Cyber Resilience

Status: we have finalised the Guidance on Cyber Resilience with effect from 1 May 2021.

After considering all of the submissions we received and consulting with experts from the National Cyber Security Centre (NCSC), we have revised and finalised the Guidance on Cyber Resilience. The summary of submissions attached below contains all the feedback we received and our response to the feedback.

Consultation: Risk management guidance on cyber resilience and views on information gathering and sharing

In light of rising cyber risk and growing clarity on a suitable role for financial sector regulators, the Reserve Bank outlined its intention to become more proactive in promoting cyber resilience in New Zealand’s financial sector in the November 2019 Financial Stability Report.

The consultation paper seeks views on the draft of risk management guidance on cyber resilience. The guidance is aligned with international standard and guidelines on cyber resilience and provides a set of high-level principle-based recommendations.
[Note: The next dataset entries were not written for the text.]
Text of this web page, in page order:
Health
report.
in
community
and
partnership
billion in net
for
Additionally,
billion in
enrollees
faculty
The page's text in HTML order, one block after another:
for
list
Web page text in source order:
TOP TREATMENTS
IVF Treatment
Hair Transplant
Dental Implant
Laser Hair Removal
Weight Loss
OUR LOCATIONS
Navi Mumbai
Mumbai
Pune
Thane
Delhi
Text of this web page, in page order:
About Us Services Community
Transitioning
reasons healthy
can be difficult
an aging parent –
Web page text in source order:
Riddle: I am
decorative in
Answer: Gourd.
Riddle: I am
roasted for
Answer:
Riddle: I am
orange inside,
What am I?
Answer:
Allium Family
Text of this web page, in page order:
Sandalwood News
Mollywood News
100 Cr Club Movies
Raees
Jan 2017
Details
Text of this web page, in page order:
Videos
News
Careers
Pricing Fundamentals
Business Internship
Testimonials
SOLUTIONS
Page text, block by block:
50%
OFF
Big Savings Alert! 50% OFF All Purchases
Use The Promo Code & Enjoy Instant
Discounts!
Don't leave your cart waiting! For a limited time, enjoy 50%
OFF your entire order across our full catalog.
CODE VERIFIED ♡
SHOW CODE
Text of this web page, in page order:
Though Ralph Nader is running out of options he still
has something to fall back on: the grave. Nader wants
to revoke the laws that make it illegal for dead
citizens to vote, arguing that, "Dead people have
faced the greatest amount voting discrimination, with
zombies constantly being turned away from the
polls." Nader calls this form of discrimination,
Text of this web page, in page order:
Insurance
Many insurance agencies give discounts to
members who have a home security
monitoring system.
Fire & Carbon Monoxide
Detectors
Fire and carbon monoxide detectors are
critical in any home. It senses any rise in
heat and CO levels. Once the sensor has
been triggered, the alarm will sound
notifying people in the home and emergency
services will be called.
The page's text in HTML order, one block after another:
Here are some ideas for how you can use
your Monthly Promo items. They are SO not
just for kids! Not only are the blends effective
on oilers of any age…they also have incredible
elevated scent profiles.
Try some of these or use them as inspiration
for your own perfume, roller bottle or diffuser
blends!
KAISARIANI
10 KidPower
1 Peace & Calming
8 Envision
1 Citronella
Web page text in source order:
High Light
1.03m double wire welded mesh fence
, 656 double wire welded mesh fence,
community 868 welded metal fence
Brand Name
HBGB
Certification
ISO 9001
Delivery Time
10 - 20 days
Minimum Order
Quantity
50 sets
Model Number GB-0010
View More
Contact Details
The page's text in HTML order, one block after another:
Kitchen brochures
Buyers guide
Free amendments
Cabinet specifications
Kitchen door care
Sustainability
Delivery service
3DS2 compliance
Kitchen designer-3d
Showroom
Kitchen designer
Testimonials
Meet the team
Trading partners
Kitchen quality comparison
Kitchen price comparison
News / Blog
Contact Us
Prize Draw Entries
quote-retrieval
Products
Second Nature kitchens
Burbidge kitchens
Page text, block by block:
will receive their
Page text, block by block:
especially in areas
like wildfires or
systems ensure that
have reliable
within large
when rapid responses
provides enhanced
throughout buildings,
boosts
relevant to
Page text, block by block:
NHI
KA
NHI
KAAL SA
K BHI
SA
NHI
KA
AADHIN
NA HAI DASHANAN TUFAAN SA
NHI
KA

A key aim is to raise awareness among boards and senior management and promote accountability for managing cyber risk within institutions. The guidance applies to all regulated entities of the Reserve Bank: banks, non-bank deposit takers, insurers and financial market infrastructures. The principle of proportionality applies throughout the guidance and should be employed in a manner proportionate to the size, structure and operational environment of an entity, as well as the nature, scope, complexity, and riskiness of its products and services.
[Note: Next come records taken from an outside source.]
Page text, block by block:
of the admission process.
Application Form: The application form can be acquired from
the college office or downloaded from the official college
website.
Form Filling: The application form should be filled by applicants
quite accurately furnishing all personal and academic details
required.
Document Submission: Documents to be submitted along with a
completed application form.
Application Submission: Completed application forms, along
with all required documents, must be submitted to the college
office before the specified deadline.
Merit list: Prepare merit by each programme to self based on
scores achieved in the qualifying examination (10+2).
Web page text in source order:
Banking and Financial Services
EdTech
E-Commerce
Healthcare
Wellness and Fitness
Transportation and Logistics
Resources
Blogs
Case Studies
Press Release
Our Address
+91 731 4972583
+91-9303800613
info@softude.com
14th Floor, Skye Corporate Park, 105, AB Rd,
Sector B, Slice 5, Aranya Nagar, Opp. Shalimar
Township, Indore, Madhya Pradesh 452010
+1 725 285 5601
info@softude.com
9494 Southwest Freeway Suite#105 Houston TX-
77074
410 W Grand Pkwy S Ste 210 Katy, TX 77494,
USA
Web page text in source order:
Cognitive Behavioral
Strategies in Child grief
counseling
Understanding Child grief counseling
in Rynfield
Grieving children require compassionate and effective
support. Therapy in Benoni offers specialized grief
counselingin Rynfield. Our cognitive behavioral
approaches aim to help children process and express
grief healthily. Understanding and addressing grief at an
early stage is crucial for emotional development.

The consultation paper also discusses the Reserve Bank’s views on a collaborative approach to information gathering and sharing. In the multi-agency landscape, the Reserve Bank plans to promote information gathering and sharing with other relevant government agencies (e.g. National Cyber Security Centre, Computer Emergent Response Team NZ, and the Financial Market Authority, etc.). Details of the information gathering and sharing plan are under development and will be published for public consultation.

After the consultation has closed, the Reserve Bank will publish the submissions it has received, a summary of the feedback and the finalised Guidance on cyber resilience.

The consultation closes at 5.00 pm on 29 January 2021.